# Task description
In the listing below, locate the line with "notamment en compte" and the line with "For each line below, return its bounding", then output both and everything between them exactly, minus any pictures.

# Data provided
BEGIN
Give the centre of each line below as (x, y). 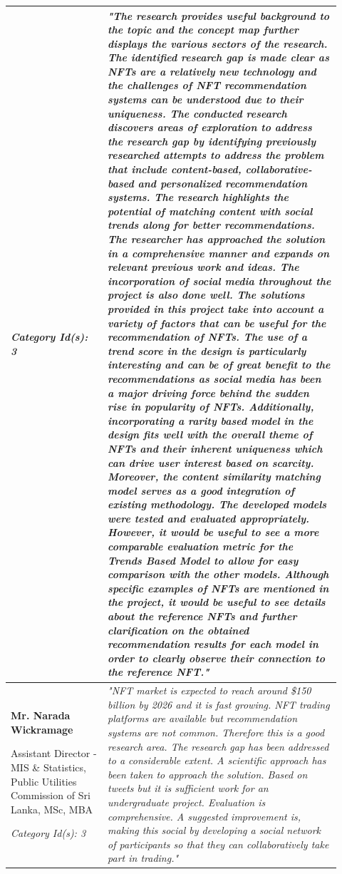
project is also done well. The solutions (206, 295)
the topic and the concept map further (203, 30)
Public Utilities (44, 781)
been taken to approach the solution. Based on (208, 774)
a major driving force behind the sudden (208, 392)
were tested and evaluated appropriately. (208, 518)
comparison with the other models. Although (218, 574)
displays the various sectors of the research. (218, 43)
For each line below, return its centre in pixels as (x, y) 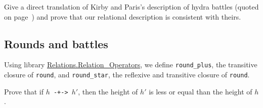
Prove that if (24, 91)
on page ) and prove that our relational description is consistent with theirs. (123, 16)
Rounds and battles (56, 43)
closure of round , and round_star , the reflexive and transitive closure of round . (127, 75)
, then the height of (108, 91)
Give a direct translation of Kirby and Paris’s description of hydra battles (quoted (131, 7)
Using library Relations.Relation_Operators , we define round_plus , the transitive (131, 65)
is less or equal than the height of (201, 91)
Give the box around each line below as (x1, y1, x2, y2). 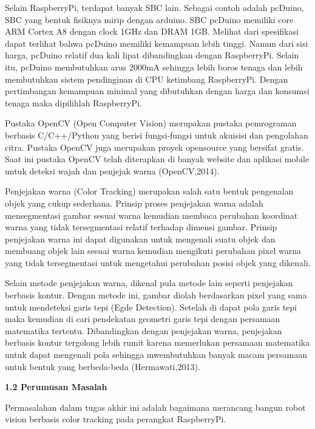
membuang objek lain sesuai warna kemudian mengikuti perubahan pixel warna (5, 244, 301, 257)
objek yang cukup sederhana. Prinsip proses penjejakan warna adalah (5, 196, 263, 209)
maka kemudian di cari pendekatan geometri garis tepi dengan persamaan (5, 312, 280, 325)
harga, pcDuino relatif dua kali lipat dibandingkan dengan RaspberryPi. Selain (5, 49, 299, 61)
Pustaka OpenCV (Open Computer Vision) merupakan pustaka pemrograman (5, 117, 297, 129)
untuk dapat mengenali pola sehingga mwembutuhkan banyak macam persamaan (5, 348, 307, 361)
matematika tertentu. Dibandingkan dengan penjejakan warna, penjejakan (5, 324, 282, 337)
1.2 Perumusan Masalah (5, 380, 107, 393)
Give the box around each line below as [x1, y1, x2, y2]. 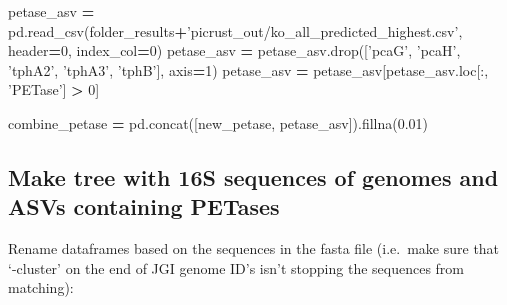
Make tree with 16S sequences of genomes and [8, 161, 499, 192]
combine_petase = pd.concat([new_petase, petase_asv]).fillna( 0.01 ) [8, 112, 429, 133]
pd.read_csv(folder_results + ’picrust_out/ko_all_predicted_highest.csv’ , [8, 20, 463, 41]
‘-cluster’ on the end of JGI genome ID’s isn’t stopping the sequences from [8, 257, 464, 278]
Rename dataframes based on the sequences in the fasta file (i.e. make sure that [8, 238, 500, 259]
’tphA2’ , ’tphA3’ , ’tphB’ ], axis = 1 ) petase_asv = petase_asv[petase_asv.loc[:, [8, 59, 489, 80]
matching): [8, 277, 74, 298]
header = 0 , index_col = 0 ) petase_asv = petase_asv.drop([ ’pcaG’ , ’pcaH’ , [8, 40, 461, 61]
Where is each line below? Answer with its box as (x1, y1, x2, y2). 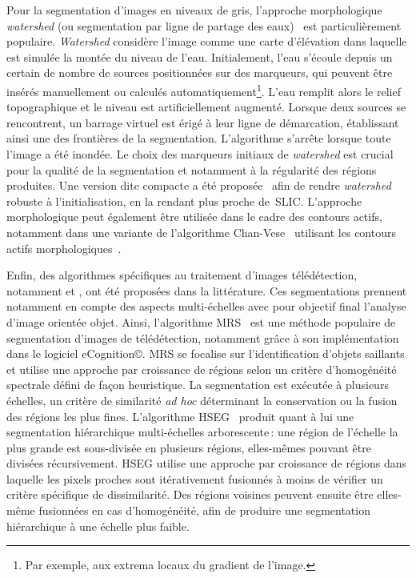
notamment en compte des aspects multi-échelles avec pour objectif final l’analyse (6, 298, 406, 315)
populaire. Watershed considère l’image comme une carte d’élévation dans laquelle (6, 33, 407, 50)
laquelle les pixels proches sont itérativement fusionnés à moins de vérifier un (6, 470, 383, 487)
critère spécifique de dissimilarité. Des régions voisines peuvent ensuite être (6, 486, 374, 503)
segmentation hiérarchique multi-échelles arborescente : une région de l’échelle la (6, 423, 398, 440)
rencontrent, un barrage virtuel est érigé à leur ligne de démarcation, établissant (6, 114, 399, 130)
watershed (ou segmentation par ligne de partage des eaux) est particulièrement (6, 17, 402, 34)
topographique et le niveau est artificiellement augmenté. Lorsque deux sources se (6, 98, 406, 115)
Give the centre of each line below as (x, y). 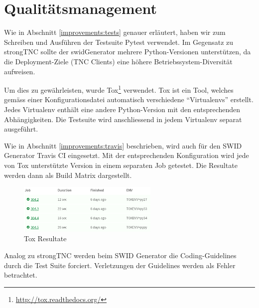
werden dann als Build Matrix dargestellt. (68, 175)
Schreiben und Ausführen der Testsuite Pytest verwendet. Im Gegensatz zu (119, 42)
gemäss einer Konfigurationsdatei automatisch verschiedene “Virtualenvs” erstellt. (129, 99)
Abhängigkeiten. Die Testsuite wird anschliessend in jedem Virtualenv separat (123, 119)
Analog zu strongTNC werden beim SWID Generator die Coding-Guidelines (120, 255)
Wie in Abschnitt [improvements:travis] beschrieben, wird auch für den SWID (123, 145)
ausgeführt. (21, 129)
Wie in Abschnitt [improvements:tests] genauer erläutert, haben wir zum (115, 32)
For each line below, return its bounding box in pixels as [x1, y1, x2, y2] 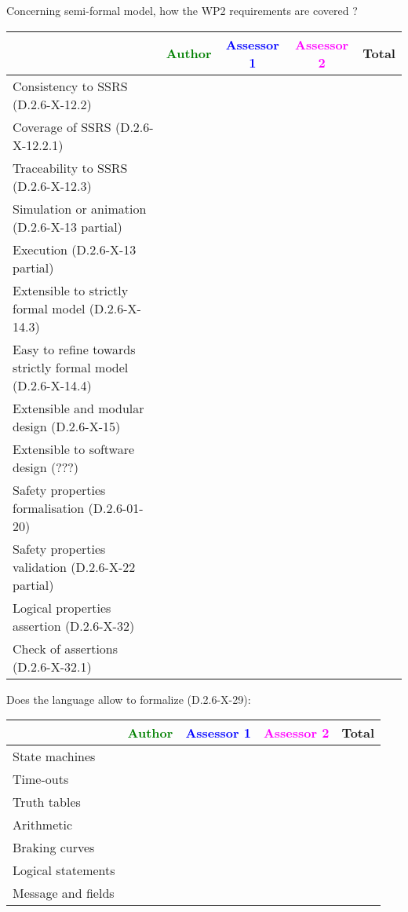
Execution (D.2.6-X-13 [13, 240, 137, 258]
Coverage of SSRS [13, 117, 111, 136]
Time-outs [13, 770, 69, 789]
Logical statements [13, 861, 115, 880]
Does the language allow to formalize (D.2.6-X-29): [6, 690, 251, 707]
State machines [13, 747, 96, 766]
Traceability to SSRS [13, 158, 128, 177]
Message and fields [13, 884, 115, 903]
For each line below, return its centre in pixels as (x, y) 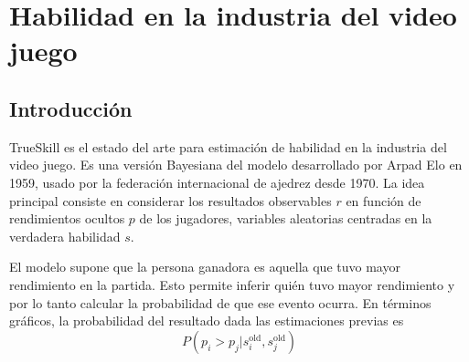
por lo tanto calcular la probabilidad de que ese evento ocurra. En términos (220, 302)
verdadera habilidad (65, 236)
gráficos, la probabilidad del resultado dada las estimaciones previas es (207, 321)
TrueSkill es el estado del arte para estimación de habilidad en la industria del (228, 146)
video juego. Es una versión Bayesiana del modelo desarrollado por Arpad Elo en (236, 165)
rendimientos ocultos (67, 218)
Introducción (71, 108)
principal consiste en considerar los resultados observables (171, 200)
END
# Solution for this exercise
notamment en compte des aspects multi-échelles avec pour objectif final l’analyse (6, 298, 406, 315)
populaire. Watershed considère l’image comme une carte d’élévation dans laquelle (6, 33, 407, 50)
laquelle les pixels proches sont itérativement fusionnés à moins de vérifier un (6, 470, 383, 487)
critère spécifique de dissimilarité. Des régions voisines peuvent ensuite être (6, 486, 374, 503)
segmentation hiérarchique multi-échelles arborescente : une région de l’échelle la (6, 423, 398, 440)
rencontrent, un barrage virtuel est érigé à leur ligne de démarcation, établissant (6, 114, 399, 130)
watershed (ou segmentation par ligne de partage des eaux) est particulièrement (6, 17, 402, 34)
topographique et le niveau est artificiellement augmenté. Lorsque deux sources se (6, 98, 406, 115)
Give the centre of each line below as (x, y). 
werden dann als Build Matrix dargestellt. (68, 175)
Schreiben und Ausführen der Testsuite Pytest verwendet. Im Gegensatz zu (119, 42)
gemäss einer Konfigurationsdatei automatisch verschiedene “Virtualenvs” erstellt. (129, 99)
Abhängigkeiten. Die Testsuite wird anschliessend in jedem Virtualenv separat (123, 119)
Analog zu strongTNC werden beim SWID Generator die Coding-Guidelines (120, 255)
Wie in Abschnitt [improvements:travis] beschrieben, wird auch für den SWID (123, 145)
ausgeführt. (21, 129)
Wie in Abschnitt [improvements:tests] genauer erläutert, haben wir zum (115, 32)
For each line below, return its bounding box in pixels as [x1, y1, x2, y2] 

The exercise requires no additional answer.